Non-woven like materials have a number of fibres that penetrate the fabric in the z-direction (i.e. through the plane of the fabric). The exact number of these fibres is limited, and their primary purpose is to improve the structural integrity and stiffness of the non-woven like materials. In this case, it is suggested that the z-direction, though-thickness, fibres are acting as direct electrical conductors from side to side of the GDL; reducing the overall resistance of the MEA. There has been some work completed on a variety of gas diffusion media and assessment of their through plain conductivity [112] to support this suggestion. A systematic analysis of the different types of carbon fibre materials categorised as either paper, woven or non-woven (felt like) GDMs, has been missing from the literature until quite recently [16,24,55]. More information on this topic is coming to light as the modelling community develops more detailed modelling methods and validates them with high energy GDM characterisation techniques [101]. Interpretation of the initial linear regression model developed, is aided by plotting the results as a visual representation. This has been done for Ohmic gradient loss initial value models and is presented in Appendix 3. With more than three factors in the model it is not possible to visualise all vertices at once, but a Porosity, Mean temperature during polarising curve (T-bar), and gradient of the Ohmic loss region (gO) is useful. Analysis of these initial models indicates the lowest possible gradient in this case. This is the most desirable case as the Ohmic region is the area of preferred operation for the vast majority of fuel cell operations. Such Low gradients can be achieved by selecting a paper GDM with a lower porosity, with the non-woven (felt) geometry GDMs performing second best, closely followed by the woven materials.

There was a through-plane thickness and porosity interrelationship, which demonstrates a degree of more complex interaction, with the somewhat surprising finding that minimum porosity is preferable when coupled with very thin GDMs. It is possible that this is, in fact, a reflection on the gasket configuration of the test cell. A reduced complexity modelling step is required before firm conclusions can be drawn, however. While a variety of different thicknesses of GDM were tested, the gasket dimension remains unchanged, and so, for certain thicknesses of the GDM, the compression of the system may be sub-optimal. It is possible that this thickness factor could be removed by optimising the gasket geometry for each GDM. Lin et al. (2010) [58] make a point of limiting their paper selection to a single narrow size range to avoid any such effect. If this interpretation were correct, the optimum Ohmic gradient response would be expected to occur at a single thickness setting at all porosities. In this case, it was clear that the optimum performance at various porosities co-varies with thickness, reducing the likelihood that the lack of optimisation of the sealing gasket

4-108 height is the cause of this effect. A literature search on this topic revealed no pre-existing discussions of this effect, indeed the closest like to the topic that could be found [113] was focused on a novel geometry GDM that is not suited to this result. Millichap et al. (2015) [114] state that the primary impact of incorrect gasket geometries will be observed as accelerated degradation effects, and makes no mention of the thickness-porosity-performance relationship detected.

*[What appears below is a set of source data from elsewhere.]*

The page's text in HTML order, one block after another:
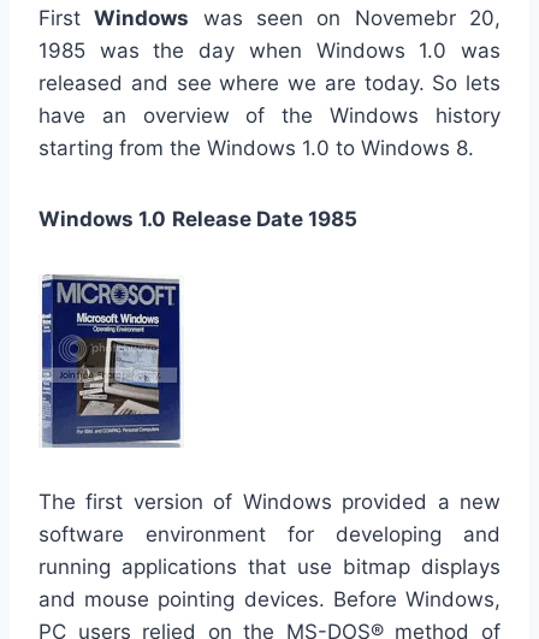
FirstWindows was seen on Novemebr 20,
1985 was the day when Windows 1.0 was
released and see where we are today. So lets
have an overview of the Windows history
starting from the Windows 1.0 to Windows 8.
Windows 1.0 Release Date 1985
The first version of Windows provided a new
software environment for developing and
running applications that use bitmap displays
and mouse pointing devices. Before Windows,
PC users relied on the MS-DOS® method of
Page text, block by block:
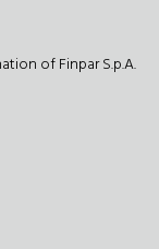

Based on the information available here, and assuming the gasket geometry was not a factor; the through-plane thickness and porosity interaction were present in all cases. Once again on this first iteration model, the paper structure provides the optimum Ohmic Loss region gradient (gO) and the non-woven (felt) structures slightly beating the performance of the woven materials. It is worth stressing once again that this three-factor interaction would be difficult, if not impossible, to detect in the traditional OFAT (one factor at a time) methods of data assessment.